Lost BIOS EndeavourOS boot entry

A series of unfortunate events(i.e. avoidable decisions) occurred today. (to skip, find ===)

I wanted to enable XMP for my motherboard to get better performance out of my RAM. However I couldn’t find the Load XMP Profile option in my BIOS settings. I then decided that I should try to update the BIOS as I never updated it since 2017 when I purchased this computer. Put the flash file on a vfat32 USB plugged it in and … the flash option said there was no device. I then made the misguided decision to disable a Legacy USB option to see if that was the issue… it in fact was not.

I then had the pleasure of discovering that none of my USB peripherals work during the boot process. I disconnected the single SSD to force it to get into the BIOS settings. It worked, but alas my peripherals remain dormant. My last option was to remove the CMOS to default the BIOS settings, reconnect the GPU, reattach the SATA cable for my SSD, and move on with my day … defeated. I did just that and was delighted to find out that after redoing the settings, my drive was no longer in the boot order settings of my BIOS. Only the ghost entries of distro-hoppings past (Ubuntu, ElementaryOS, and one labeled grub… i think it was arch?). I thought I may have shorted the SATA port and tried all 6 ports present on my motherboard to no avail. I tried the ghost entries to see if the entry somehow got renamed. It didnt… And that brings us to now…

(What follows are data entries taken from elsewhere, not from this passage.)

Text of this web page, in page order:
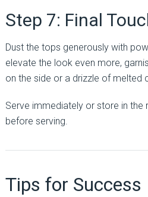
Step 7: Final
Dust the tops generously with
elevate the look even more,
on the side or a drizzle of melted
Serve immediately or store in
before serving.
Tips for Success
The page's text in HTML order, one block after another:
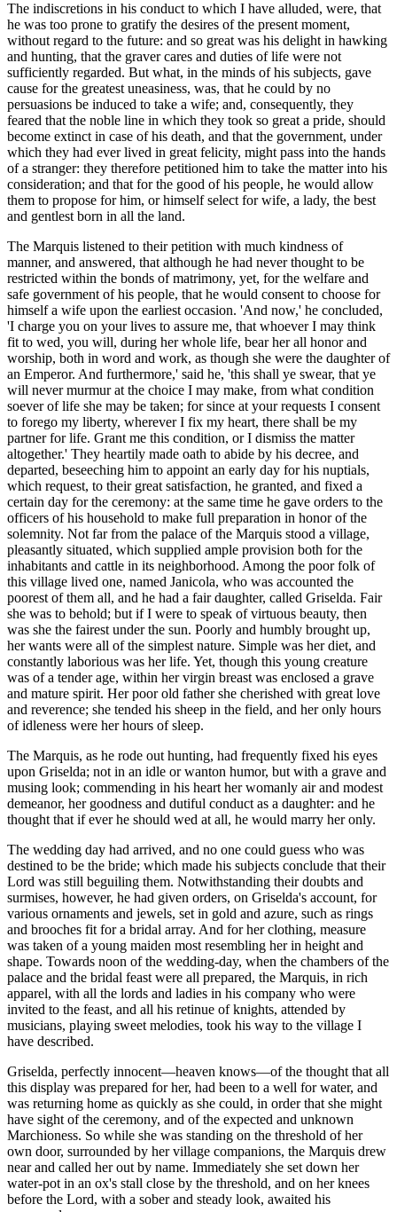
The indiscretions in his conduct to which I have alluded, were, that
he was too prone to gratify the desires of the present moment,
without regard to the future: and so great was his delight in hawking
and hunting, that the graver cares and duties of life were not
sufficiently regarded. But what, in the minds of his subjects, gave
cause for the greatest uneasiness, was, that he could by no
persuasions be induced to take a wife; and, consequently, they
feared that the noble line in which they took so great a pride, should
become extinct in case of his death, and that the government, under
which they had ever lived in great felicity, might pass into the hands
of a stranger: they therefore petitioned him to take the matter into his
consideration; and that for the good of his people, he would allow
them to propose for him, or himself select for wife, a lady, the best
and gentlest born in all the land.
The Marquis listened to their petition with much kindness of
manner, and answered, that although he had never thought to be
restricted within the bonds of matrimony, yet, for the welfare and
safe government of his people, that he would consent to choose for
himself a wife upon the earliest occasion. 'And now,' he concluded,
'I charge you on your lives to assure me, that whoever I may think
fit to wed, you will, during her whole life, bear her all honor and
worship, both in word and work, as though she were the daughter of
an Emperor. And furthermore,' said he, 'this shall ye swear, that ye
will never murmur at the choice I may make, from what condition
soever of life she may be taken; for since at your requests I consent
to forego my liberty, wherever I fix my heart, there shall be my
partner for life. Grant me this condition, or I dismiss the matter
altogether.' They heartily made oath to abide by his decree, and
departed, beseeching him to appoint an early day for his nuptials,
which request, to their great satisfaction, he granted, and fixed a
certain day for the ceremony: at the same time he gave orders to the
officers of his household to make full preparation in honor of the
solemnity. Not far from the palace of the Marquis stood a village,
pleasantly situated, which supplied ample provision both for the
inhabitants and cattle in its neighborhood. Among the poor folk of
this village lived one, named Janicola, who was accounted the
poorest of them all, and he had a fair daughter, called Griselda. Fair
she was to behold; but if I were to speak of virtuous beauty, then
was she the fairest under the sun. Poorly and humbly brought up,
her wants were all of the simplest nature. Simple was her diet, and
constantly laborious was her life. Yet, though this young creature
was of a tender age, within her virgin breast was enclosed a grave
and mature spirit. Her poor old father she cherished with great love
and reverence; she tended his sheep in the field, and her only hours
of idleness were her hours of sleep.
The Marquis, as he rode out hunting, had frequently fixed his eyes
upon Griselda; not in an idle or wanton humor, but with a grave and
musing look; commending in his heart her womanly air and modest
demeanor, her goodness and dutiful conduct as a daughter: and he
thought that if ever he should wed at all, he would marry her only.
The wedding day had arrived, and no one could guess who was
destined to be the bride; which made his subjects conclude that their
Lord was still beguiling them. Notwithstanding their doubts and
surmises, however, he had given orders, on Griselda's account, for
various ornaments and jewels, set in gold and azure, such as rings
and brooches fit for a bridal array. And for her clothing, measure
was taken of a young maiden most resembling her in height and
shape. Towards noon of the wedding-day, when the chambers of the
palace and the bridal feast were all prepared, the Marquis, in rich
apparel, with all the lords and ladies in his company who were
invited to the feast, and all his retinue of knights, attended by
musicians, playing sweet melodies, took his way to the village I
have described.
Griselda, perfectly innocent—heaven knows—of the thought that all
this display was prepared for her, had been to a well for water, and
was returning home as quickly as she could, in order that she might
have sight of the ceremony, and of the expected and unknown
Marchioness. So while she was standing on the threshold of her
own door, surrounded by her village companions, the Marquis drew
near and called her out by name. Immediately she set down her
water-pot in an ox's stall close by the threshold, and on her knees
before the Lord, with a sober and steady look, awaited his
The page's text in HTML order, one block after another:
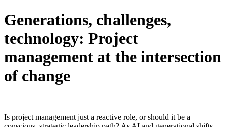
Generations, challenges,
technology: Project
management at the intersection
of change
Is project management just a reactive role, or should it be a
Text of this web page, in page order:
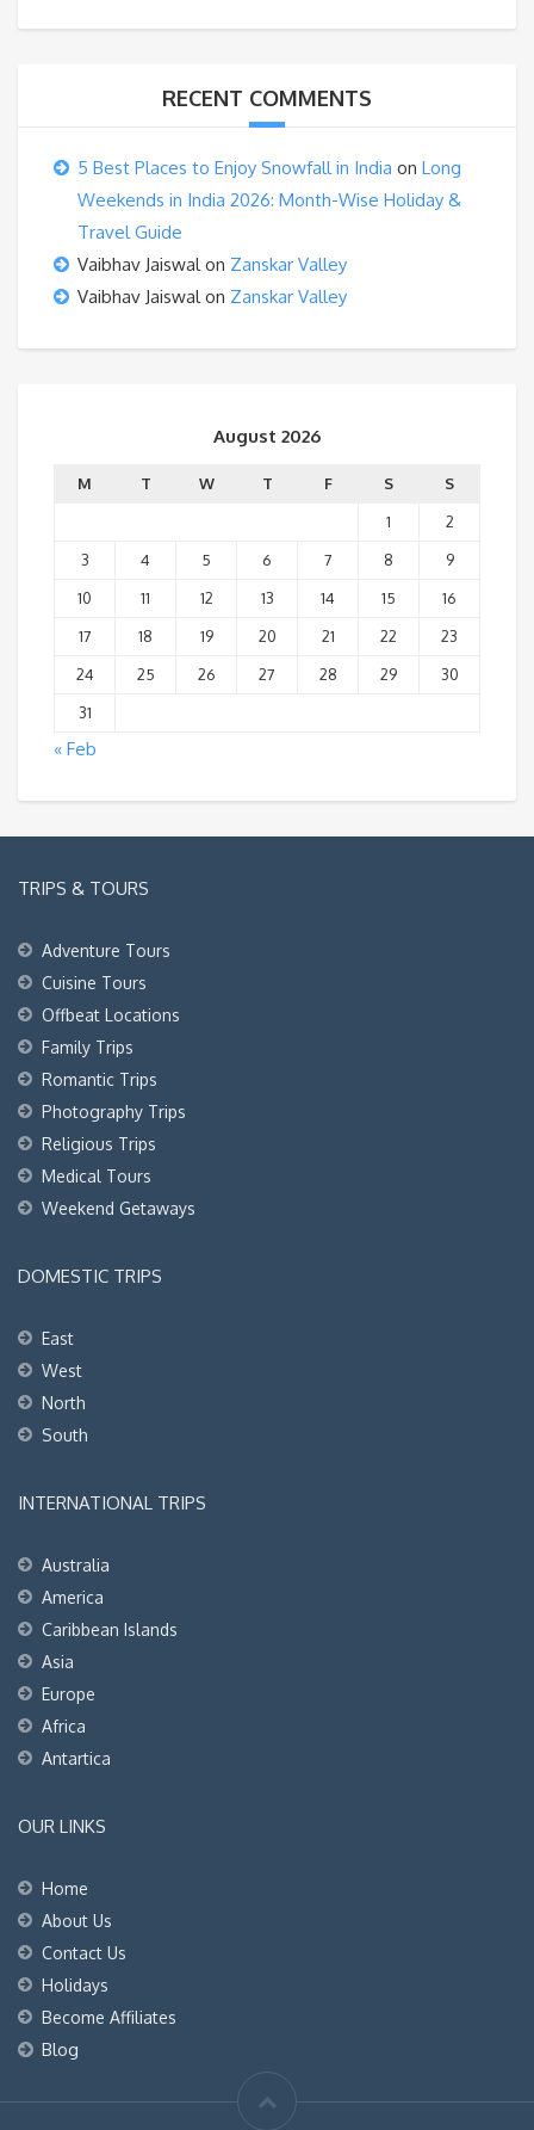
RECENT COMMENTS
5 Best Places to Enjoy Snowfall in India on Long
Weekends in India 2026: Month-Wise Holiday &
Travel Guide
Vaibhav Jaiswalon Zanskar Valley
Vaibhav Jaiswalon Zanskar Valley
August 2026
M T W T F S
S
1
2
3
4 5 6 7 8
9
10
11 12 13 14 15
16
17
18 19 20 21 22
23
24
25 26 27 28 29
30
31
« Feb
TRIPS & TOURS
Adventure Tours
Cuisine Tours
Offbeat Locations
Family Trips
Romantic Trips
Photography Trips
Religious Trips
Medical Tours
Weekend Getaways
DOMESTIC TRIPS
East
West
North
South
INTERNATIONAL TRIPS
Australia
America
Caribbean Islands
Asia
Europe
Africa
Antartica
OUR LINKS
Home
About Us
Contact Us
Holidays
Become Affiliates
Blog
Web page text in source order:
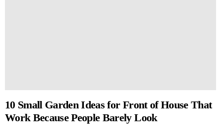
10 Small Garden Ideas for Front of House That
Work Because People Barely Look
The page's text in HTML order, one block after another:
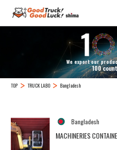
We export our
100
TOP TRUCK LABO Bangladesh
Bangladesh
MACHINERIES
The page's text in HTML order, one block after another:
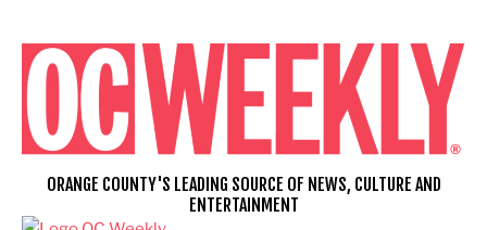
content
ORANGE COUNTY'S LEADING SOURCE OF NEWS, CULTURE AND
ENTERTAINMENT
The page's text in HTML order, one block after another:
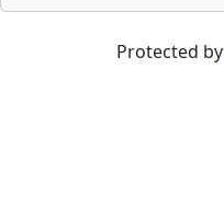
Protected by
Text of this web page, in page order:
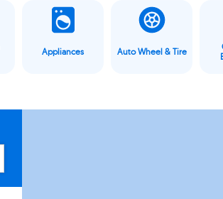
Appliances Auto Wheel & Tire

TL;DR: I messed around with the BIOS and found out.


Partition Layout:

 | /dev/sda1 swap
 | /dev/sda2 /home
 | /dev/sda3 (/boot or /boot/efi not sure...) [contents are the initramfs images and /grub if that helps]
 | /dev/sda4 /

I tried to chroot back into my drive and do a grub-install with an archiso usb. I received an error along the lines of cannot find /boot/efi (is /dev mounted?)

I believe the error is caused by my manual partitioning during the install process according to this EndeavourOS article.
How do I get my beloved boot entry back and ideally how do I clean up the ghost boot entries?

Could you please boot up your live usb and post the output of the following commands:

sudo parted -l



Also, assuming /dev/sda4 is your root partition, please mount it as follows:

sudo mount /dev/sda4 /mnt

and post the output of

cat /mnt/etc/fstab


So were you not able to update the Bios? What motherboard make and model is it? Also is the system not bootable currently?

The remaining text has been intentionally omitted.